Les villages sont encore bien assoupis dans leurs campagnes, passé le temps des traditionnelles galettes, et des repas des anciens. Ils étaient plus de cent au Lonzac, dans une joyeuse ambiance, sans doute attirés par l’arrivée des prochaines élections municipales. On a bien vu quelques conciliabules et quelques approches, mais rien n’aura transpiré entre le foie gras et sa pomme caramélisée et les pommes dauphine du rôti de veau … Les électeurs en sont pour leurs frais. Les futurs candidats sont toujours – presque – inconnus. Ceux qui croient savoir ne pipent pas mot ! Entre deux « trous corréziens », les passionnés de valse, de madison et de paso doble se déhanchent sur la piste au son de l’accordéon.

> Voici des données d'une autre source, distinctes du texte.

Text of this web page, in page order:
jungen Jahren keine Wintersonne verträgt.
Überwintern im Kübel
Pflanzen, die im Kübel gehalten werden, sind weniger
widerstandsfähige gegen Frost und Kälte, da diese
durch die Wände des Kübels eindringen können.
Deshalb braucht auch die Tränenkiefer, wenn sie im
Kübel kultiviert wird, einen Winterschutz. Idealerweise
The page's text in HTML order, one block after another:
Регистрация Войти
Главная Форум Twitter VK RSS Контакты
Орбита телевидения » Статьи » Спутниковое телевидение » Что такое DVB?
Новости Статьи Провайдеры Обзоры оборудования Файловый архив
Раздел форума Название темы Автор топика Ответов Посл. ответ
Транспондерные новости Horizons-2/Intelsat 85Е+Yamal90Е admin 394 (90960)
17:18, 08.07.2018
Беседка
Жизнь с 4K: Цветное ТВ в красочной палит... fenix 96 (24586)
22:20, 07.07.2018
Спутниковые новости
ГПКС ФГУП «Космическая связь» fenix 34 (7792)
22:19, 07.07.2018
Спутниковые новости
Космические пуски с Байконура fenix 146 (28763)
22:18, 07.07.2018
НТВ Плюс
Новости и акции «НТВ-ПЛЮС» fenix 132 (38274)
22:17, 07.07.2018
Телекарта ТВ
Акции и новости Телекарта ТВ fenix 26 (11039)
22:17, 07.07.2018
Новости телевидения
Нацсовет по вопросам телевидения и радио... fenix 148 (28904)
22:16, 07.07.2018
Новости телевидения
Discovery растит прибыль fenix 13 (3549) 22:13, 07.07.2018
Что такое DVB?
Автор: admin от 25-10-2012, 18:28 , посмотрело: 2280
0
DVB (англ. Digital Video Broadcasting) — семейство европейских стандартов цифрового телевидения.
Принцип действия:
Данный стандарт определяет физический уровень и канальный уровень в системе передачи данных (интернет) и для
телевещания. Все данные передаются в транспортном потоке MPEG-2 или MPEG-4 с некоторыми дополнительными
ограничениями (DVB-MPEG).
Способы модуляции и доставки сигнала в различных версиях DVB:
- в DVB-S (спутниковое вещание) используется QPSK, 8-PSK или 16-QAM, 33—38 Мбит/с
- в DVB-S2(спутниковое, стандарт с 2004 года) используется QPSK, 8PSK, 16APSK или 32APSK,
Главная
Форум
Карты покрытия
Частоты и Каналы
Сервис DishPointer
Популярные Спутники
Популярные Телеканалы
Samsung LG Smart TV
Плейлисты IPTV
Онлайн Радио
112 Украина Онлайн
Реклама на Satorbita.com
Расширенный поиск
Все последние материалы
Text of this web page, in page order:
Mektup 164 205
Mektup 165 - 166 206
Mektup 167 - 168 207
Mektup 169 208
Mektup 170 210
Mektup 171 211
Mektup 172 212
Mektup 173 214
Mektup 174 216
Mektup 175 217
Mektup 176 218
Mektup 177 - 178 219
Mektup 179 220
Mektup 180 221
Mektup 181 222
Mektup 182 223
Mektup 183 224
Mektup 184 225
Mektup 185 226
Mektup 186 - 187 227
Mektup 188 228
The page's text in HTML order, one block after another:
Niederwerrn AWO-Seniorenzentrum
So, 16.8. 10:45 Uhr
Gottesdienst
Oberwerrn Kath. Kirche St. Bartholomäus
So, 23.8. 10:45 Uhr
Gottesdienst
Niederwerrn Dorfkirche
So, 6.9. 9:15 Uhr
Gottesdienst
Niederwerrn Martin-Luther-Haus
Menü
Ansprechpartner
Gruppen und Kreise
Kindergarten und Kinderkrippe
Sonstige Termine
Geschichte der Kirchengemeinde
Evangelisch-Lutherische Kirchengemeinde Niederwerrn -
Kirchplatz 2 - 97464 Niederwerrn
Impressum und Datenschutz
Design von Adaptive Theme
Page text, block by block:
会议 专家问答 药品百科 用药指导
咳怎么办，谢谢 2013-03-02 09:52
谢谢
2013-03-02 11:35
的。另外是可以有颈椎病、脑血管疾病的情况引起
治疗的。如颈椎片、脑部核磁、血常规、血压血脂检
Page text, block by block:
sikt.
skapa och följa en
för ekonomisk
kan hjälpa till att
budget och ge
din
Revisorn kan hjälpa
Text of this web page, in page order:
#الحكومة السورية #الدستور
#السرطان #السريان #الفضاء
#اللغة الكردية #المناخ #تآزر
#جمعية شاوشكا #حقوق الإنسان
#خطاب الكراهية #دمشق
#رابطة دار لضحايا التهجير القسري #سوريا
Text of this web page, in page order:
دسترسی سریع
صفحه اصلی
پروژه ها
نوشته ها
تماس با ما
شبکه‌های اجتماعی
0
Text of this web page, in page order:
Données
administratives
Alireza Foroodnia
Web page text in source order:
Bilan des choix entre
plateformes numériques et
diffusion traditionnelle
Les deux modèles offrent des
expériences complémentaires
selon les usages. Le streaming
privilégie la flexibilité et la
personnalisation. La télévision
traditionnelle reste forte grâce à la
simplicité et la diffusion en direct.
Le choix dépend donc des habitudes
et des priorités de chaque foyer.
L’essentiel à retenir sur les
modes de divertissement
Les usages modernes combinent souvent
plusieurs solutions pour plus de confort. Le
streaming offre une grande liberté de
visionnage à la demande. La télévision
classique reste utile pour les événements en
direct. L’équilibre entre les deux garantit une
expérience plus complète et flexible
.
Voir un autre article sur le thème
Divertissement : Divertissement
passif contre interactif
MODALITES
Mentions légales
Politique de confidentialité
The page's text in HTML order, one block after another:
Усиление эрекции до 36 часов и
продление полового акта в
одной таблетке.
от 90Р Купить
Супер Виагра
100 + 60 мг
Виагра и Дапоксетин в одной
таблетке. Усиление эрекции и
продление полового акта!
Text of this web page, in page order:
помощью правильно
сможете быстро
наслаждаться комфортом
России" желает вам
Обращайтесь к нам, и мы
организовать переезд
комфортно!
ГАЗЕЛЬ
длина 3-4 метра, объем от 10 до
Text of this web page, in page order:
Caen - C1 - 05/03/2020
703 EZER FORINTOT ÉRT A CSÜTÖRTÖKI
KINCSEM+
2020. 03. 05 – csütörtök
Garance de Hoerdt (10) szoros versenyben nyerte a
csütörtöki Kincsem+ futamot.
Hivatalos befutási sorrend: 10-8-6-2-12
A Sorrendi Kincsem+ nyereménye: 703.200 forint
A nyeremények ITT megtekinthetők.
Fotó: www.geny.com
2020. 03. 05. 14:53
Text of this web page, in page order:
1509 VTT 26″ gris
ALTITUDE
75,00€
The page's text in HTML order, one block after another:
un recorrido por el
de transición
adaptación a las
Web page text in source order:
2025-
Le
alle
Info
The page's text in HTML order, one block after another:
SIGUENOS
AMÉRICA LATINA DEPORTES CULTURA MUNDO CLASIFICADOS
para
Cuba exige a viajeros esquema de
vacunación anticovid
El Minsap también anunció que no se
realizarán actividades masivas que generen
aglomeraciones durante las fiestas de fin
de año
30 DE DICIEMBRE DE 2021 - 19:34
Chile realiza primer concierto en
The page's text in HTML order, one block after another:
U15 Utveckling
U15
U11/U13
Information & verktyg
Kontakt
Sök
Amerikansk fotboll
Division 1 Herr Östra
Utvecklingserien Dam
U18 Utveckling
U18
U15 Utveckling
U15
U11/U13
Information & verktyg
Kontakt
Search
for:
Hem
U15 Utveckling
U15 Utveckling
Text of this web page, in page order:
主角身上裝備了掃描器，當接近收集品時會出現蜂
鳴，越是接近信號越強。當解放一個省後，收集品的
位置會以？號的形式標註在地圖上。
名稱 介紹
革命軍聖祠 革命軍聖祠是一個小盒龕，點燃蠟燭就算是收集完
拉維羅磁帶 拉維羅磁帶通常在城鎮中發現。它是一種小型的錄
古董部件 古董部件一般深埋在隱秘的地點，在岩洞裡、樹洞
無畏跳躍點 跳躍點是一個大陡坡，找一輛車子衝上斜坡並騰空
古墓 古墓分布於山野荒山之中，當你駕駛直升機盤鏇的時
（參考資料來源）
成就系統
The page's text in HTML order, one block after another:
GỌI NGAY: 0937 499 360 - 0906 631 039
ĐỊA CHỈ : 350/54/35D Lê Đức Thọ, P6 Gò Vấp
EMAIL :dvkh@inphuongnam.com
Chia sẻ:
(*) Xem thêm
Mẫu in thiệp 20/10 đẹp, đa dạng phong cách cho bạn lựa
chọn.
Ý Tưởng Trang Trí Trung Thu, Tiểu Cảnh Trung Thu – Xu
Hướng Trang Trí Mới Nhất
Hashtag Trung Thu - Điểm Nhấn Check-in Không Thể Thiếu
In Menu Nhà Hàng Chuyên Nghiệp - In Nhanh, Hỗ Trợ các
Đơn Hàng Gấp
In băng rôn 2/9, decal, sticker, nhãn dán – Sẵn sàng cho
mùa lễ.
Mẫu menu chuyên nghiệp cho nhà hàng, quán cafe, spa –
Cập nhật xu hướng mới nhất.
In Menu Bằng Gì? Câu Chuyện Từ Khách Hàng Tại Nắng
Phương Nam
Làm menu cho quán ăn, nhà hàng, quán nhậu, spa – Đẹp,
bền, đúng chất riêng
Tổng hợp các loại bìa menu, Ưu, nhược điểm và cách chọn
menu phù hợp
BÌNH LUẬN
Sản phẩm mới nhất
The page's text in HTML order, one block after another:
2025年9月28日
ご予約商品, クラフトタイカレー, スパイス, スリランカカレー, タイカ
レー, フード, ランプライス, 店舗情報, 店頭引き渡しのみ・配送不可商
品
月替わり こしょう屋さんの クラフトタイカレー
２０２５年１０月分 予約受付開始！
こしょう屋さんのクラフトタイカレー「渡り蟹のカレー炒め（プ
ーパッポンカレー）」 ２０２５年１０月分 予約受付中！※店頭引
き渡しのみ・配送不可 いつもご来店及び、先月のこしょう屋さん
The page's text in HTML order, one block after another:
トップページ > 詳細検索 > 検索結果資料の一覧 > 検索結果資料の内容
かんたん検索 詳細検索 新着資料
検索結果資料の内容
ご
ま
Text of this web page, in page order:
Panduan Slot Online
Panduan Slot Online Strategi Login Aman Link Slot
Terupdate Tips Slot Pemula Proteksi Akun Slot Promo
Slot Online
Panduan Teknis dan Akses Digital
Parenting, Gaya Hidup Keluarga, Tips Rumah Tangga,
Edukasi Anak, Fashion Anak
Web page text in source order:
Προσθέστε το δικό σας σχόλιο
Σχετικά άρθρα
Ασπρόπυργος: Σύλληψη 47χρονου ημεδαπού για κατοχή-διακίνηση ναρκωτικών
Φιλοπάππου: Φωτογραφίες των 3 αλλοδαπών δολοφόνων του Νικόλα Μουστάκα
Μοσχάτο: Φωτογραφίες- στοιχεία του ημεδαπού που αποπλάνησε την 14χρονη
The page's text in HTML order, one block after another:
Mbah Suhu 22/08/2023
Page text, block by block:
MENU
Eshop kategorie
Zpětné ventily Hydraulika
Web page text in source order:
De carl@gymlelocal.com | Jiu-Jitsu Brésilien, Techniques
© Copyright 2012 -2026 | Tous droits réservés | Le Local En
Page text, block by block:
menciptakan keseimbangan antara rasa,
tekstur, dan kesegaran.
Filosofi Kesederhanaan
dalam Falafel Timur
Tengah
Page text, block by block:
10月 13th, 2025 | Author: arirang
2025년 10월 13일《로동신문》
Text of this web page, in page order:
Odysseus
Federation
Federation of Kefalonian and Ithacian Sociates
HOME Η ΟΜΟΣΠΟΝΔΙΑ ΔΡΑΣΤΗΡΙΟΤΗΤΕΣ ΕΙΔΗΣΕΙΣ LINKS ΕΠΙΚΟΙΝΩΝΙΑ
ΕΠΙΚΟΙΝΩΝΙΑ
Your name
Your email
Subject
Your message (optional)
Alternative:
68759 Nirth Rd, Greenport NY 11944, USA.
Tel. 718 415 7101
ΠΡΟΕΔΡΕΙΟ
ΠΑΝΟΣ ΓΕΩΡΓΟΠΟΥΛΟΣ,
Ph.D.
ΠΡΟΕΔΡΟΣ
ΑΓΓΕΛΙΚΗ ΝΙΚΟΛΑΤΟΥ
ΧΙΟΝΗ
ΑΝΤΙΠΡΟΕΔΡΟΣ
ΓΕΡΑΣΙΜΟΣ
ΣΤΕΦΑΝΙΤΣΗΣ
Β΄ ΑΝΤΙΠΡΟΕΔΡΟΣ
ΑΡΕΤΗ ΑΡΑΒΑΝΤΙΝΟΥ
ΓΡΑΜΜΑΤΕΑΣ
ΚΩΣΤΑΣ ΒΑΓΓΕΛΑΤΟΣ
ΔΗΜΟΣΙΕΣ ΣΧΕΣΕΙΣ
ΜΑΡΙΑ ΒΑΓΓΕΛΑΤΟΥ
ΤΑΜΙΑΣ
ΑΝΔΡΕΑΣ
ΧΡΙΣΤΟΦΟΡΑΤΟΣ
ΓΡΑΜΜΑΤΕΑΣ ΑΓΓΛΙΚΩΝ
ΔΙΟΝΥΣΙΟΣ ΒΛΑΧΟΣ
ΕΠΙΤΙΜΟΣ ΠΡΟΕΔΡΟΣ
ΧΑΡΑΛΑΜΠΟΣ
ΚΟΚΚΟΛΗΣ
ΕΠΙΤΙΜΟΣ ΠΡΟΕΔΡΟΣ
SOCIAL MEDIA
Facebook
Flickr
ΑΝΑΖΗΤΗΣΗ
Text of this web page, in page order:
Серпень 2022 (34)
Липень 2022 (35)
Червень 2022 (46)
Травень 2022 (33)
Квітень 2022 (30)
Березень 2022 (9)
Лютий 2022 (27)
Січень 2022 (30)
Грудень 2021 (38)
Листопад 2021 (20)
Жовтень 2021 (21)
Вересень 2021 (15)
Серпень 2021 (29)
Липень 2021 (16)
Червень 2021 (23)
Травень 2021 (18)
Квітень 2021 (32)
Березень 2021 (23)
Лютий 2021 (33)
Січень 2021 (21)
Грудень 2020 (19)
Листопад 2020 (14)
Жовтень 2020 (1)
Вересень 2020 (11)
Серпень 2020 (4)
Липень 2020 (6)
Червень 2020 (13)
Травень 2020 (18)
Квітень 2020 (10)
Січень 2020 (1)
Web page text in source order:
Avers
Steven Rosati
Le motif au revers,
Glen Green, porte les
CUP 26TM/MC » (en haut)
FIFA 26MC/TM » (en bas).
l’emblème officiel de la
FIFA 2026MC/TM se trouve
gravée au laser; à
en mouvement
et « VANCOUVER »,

Au café du matin, l’ambiance est morose. Une certaine inquiétude sur l’état du monde plane comme un écho du gris du ciel. Là aussi, on attend avec patience et sans illusions le dépôt des listes et les programmes électoraux. Heureusement que Brive a mis vendredi soir une pâtée à Béziers dans la seconde période, même si le match n’était pas très excitant. La Montagne ressasse l’histoire du loup en Corrèze. Certains éleveurs de brebis et d’agneaux envisagent d’arrêter l’activité quand les défenseurs acharnés du canidé crient – à voix basse – victoire. D’autres persistent et s’adaptent, et apprennent à cohabiter avec les patous. Les agriculteurs ont rangé leurs tracteurs. Jamais la viande sur pied ne s’est vendue aussi cher. Les réjouissances du moment se font rares, entre quelques thés dansants, quelques lotos, des concours de belote. Les nuits de la lecture n’ont pas déplacé trop de monde.
Quelques bouffées de fume s’échappent des cheminées tandis que le village s’emmitoufle pour résister à la froidure persistante. Une tempête sans précédent s’abat sur l’Amérique du Nord…
Et Donald parade avec son tout nouveau « Discobombulator » !!!